**Data for this exercise:**
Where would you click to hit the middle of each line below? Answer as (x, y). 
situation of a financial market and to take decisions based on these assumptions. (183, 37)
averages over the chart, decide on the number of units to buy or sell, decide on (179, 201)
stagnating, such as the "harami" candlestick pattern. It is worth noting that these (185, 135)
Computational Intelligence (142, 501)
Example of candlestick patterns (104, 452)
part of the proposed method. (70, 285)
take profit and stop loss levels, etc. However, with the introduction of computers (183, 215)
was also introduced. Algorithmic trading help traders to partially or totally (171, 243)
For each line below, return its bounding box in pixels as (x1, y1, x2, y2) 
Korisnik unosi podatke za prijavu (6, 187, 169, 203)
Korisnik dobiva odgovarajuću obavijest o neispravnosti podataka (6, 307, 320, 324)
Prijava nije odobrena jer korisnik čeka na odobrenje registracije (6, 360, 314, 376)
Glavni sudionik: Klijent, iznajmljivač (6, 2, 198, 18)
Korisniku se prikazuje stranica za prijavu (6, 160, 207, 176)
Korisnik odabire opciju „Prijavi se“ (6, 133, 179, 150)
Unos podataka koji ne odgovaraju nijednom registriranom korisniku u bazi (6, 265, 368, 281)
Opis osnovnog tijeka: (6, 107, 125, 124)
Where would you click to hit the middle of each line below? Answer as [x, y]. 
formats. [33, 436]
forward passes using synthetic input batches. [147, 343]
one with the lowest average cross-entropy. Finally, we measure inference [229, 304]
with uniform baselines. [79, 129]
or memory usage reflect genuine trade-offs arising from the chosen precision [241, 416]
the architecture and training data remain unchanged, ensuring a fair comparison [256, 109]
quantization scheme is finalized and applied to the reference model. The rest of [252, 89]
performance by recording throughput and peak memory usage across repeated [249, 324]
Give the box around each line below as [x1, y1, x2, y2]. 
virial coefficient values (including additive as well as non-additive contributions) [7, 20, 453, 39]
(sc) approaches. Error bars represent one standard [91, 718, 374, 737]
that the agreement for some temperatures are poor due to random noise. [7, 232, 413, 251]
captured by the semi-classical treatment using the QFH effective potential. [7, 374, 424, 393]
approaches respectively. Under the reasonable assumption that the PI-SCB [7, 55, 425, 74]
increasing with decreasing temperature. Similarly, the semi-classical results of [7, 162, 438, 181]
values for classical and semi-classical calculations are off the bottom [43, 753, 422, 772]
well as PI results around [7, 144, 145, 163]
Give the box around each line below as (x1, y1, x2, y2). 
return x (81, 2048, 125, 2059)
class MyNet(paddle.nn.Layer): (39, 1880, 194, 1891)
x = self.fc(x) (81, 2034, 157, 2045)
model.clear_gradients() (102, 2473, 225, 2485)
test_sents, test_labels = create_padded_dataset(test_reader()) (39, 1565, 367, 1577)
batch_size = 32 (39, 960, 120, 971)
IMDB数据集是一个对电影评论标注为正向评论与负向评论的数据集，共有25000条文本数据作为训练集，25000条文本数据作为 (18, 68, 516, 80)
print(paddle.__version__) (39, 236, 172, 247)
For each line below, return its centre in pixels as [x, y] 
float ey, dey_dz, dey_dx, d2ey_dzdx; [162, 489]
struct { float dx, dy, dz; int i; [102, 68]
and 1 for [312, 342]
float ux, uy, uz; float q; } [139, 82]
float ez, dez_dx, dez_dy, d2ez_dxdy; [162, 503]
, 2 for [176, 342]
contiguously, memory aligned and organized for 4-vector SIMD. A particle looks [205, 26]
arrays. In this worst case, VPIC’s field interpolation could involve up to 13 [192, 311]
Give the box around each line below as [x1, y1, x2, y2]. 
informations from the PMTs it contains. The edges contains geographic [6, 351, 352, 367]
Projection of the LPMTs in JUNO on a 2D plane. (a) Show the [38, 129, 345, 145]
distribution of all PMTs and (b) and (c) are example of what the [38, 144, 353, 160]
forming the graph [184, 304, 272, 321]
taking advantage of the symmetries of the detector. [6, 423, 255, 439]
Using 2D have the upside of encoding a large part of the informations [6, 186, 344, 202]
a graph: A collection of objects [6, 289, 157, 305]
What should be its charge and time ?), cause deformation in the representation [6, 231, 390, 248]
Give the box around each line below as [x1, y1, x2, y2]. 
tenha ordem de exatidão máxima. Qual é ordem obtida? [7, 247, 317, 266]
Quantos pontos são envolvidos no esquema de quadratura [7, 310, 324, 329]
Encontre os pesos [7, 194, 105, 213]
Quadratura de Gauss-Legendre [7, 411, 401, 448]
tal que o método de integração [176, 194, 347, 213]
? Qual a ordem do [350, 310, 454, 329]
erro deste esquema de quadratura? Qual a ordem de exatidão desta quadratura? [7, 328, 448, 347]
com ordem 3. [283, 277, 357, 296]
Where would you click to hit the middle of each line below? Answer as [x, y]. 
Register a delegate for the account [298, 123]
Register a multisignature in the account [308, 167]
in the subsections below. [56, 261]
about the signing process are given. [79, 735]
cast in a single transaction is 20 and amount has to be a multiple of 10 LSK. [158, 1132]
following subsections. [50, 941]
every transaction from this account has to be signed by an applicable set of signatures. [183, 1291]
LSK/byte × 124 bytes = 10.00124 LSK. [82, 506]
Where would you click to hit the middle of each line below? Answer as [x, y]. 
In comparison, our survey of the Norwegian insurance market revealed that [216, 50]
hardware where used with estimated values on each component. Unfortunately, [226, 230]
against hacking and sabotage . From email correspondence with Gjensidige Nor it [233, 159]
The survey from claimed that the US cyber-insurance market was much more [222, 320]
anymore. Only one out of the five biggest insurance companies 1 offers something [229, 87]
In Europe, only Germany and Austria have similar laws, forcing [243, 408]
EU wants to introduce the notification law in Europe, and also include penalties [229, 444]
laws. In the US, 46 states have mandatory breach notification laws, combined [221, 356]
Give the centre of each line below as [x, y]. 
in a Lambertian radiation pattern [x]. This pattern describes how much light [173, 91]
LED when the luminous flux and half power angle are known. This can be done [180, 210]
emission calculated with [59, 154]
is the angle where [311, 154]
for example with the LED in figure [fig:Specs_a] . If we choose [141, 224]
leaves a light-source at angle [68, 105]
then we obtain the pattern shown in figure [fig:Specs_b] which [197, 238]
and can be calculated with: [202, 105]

**Work to complete:** Look above for the line with "stagnating, such as" and the line with "take profit and", and reproduce exactly those two lines plus every line between, nothing more.

**Answer:**
stagnating, such as the "harami" candlestick pattern. It is worth noting that these (185, 135)
Computational Intelligence (142, 501)
Example of candlestick patterns (104, 452)
part of the proposed method. (70, 285)
take profit and stop loss levels, etc. However, with the introduction of computers (183, 215)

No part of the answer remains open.